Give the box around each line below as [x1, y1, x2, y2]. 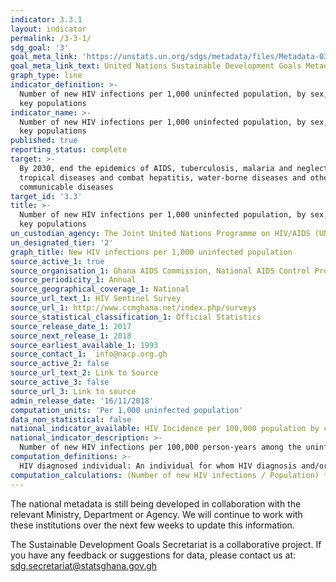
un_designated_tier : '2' [10, 237, 114, 248]
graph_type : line [10, 71, 83, 81]
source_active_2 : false [10, 359, 110, 369]
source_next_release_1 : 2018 [10, 331, 132, 341]
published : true [10, 136, 78, 146]
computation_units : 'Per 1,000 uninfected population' [10, 405, 244, 415]
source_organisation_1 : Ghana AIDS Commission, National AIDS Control [10, 266, 311, 276]
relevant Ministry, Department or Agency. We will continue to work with [10, 508, 303, 520]
******************************
## TASK INSTRUCTIONS
The listing above should be transcribed word for word, with its pictures left out.

## ANSWER SPACE
Give the box around each line below as [x1, y1, x2, y2]. 
un_designated_tier : '2' [10, 237, 114, 248]
graph_type : line [10, 71, 83, 81]
source_active_2 : false [10, 359, 110, 369]
source_next_release_1 : 2018 [10, 331, 132, 341]
published : true [10, 136, 78, 146]
computation_units : 'Per 1,000 uninfected population' [10, 405, 244, 415]
source_organisation_1 : Ghana AIDS Commission, National AIDS Control [10, 266, 311, 276]
relevant Ministry, Department or Agency. We will continue to work with [10, 508, 303, 520]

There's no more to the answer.